Comment 16 Richard Biener 2012-01-20 15:46:40 UTC
(In reply to comment #15)
> Created attachment 26395 [details]
> other candidate patch
> 
> I'm testing the following patch instead, which avoids changing access types
> for all-scalar across-link propagations (we're going to create proper V_C_Es
> later).  I also remove the fancy code that tries to avoid adding V_C_Es,
> it looks it will cause more trouble than missed-optimizations.
> 
> That way we completely avoid needing to care for alignment at that particular
> places.  Whether the aggregate copy across-link propagation is affected in
> a similar way remains to be seen.
> 
> I'll see if I run into the same issue as you and investigate that.

gcc.dg/torture/pr47228.c shows that we rely on the build-ref-for-model
path in sra_modify_assign as we scalarize

struct S4
{
  unsigned f0:24;
} __attribute__((__packed__));

to unsigned int : 24, which is of different size, so we refuse to
VIEW_CONVERT the SImode register to BLKmode.  I'm not entirely sure
what's the best cause of action here, but certainly either detecting
the size-mismatch issue at analysis phase or papering over the issue
with build-ref-for-model (which might not always suceed?!).

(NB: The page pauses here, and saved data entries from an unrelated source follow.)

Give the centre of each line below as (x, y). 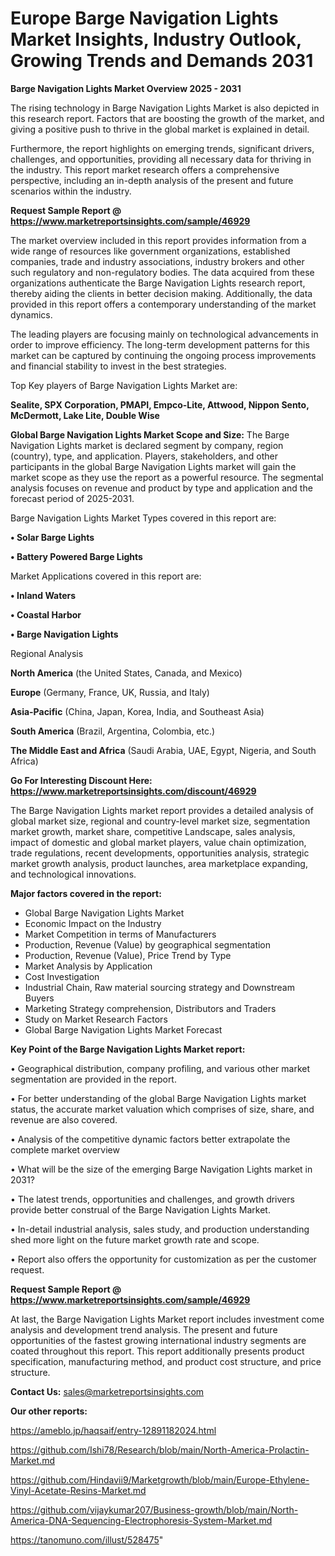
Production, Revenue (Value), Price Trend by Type (128, 955)
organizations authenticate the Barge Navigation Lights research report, (158, 283)
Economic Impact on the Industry (93, 923)
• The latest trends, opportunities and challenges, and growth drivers (152, 1199)
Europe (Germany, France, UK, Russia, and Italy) (110, 692)
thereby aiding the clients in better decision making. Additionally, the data (161, 293)
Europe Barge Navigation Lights (144, 18)
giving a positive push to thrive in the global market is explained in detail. (160, 129)

Other FAILs this patch causes are

Running target unix/
FAIL: gcc.dg/tree-ssa/pr45144.c scan-tree-dump optimized " = VIEW_CONVERT_EXPR<u
nsigned int>\\(a\\);"

Running target unix/-m32
FAIL: gcc.dg/torture/pr45678-2.c  -Os  execution test
FAIL: gcc.dg/tree-ssa/pr45144.c scan-tree-dump optimized " = VIEW_CONVERT_EXPR<u
nsigned int>\\(a\\);"

Running target unix/
FAIL: 20_util/hash/chi2_quality.cc execution test
FAIL: 23_containers/forward_list/capacity/resize_size.cc execution test
FAIL: 23_containers/forward_list/modifiers/2.cc execution test
FAIL: 23_containers/list/operations/3.cc execution test
FAIL: 23_containers/list/operations/3_c++0x.cc execution test
FAIL: ext/pb_ds/example/basic_map.cc execution test
FAIL: ext/pb_ds/example/basic_multiset.cc execution test
FAIL: ext/pb_ds/example/basic_set.cc execution test
FAIL: ext/pb_ds/example/erase_if.cc execution test
FAIL: ext/pb_ds/example/tree_intervals.cc execution test
FAIL: ext/pb_ds/example/tree_join.cc execution test
FAIL: ext/pb_ds/example/tree_order_statistics.cc execution test
FAIL: ext/pb_ds/regression/associative_containers.cc execution test
FAIL: ext/pb_ds/regression/tree_map_rand.cc execution test
FAIL: ext/pb_ds/regression/tree_set_rand.cc execution test

Running target unix//-m32
FAIL: 23_containers/list/operations/3_c++0x.cc execution test
FAIL: 25_algorithms/nth_element/2.cc execution test

I'm going to test the two parts of the patch separately now.
Comment 17 Richard Biener 2012-01-27 14:54:44 UTC
Author: rguenth
Date: Fri Jan 27 14:54:37 2012
New Revision: 183629

URL: http://gcc.gnu.org/viewcvs?root=gcc&view=rev&rev=183629
Log:
2012-01-27  Richard Guenther  <rguenther@suse.de>

	PR tree-optimization/50444
	* expr.c (mem_ref_refers_to_non_mem_p): New function.
	(expand_assignment): Use it.  Properly handle misaligned
	bases when expanding stores to component references.
	(expand_expr_real_1): Use mem_ref_refers_to_non_mem_p and
	refactor that case.

Modified:
    trunk/gcc/ChangeLog
    trunk/gcc/expr.c
Comment 18 Richard Biener 2012-01-27 14:57:04 UTC
Author: rguenth
Date: Fri Jan 27 14:56:54 2012
New Revision: 183630

URL: http://gcc.gnu.org/viewcvs?root=gcc&view=rev&rev=183630
Log:
2012-01-27  Richard Guenther  <rguenther@suse.de>

	PR tree-optimization/50444
	* tree-sra.c (build_ref_for_offset): Properly adjust the
	MEM_REF type for unaligned accesses.

	* gcc.dg/torture/pr50444.c: New testcase.

Added:
    trunk/gcc/testsuite/gcc.dg/torture/pr50444.c
Modified:
    trunk/gcc/ChangeLog
    trunk/gcc/testsuite/ChangeLog
    trunk/gcc/tree-sra.c
Comment 19 Richard Biener 2012-01-27 15:00:49 UTC
Fixed on trunk.
Comment 20 Jakub Jelinek 2012-03-01 14:38:33 UTC
GCC 4.6.3 is being released.
Comment 21 Jakub Jelinek 2013-04-12 16:17:41 UTC
The 4.6 branch has been closed, fixed in GCC 4.7.0.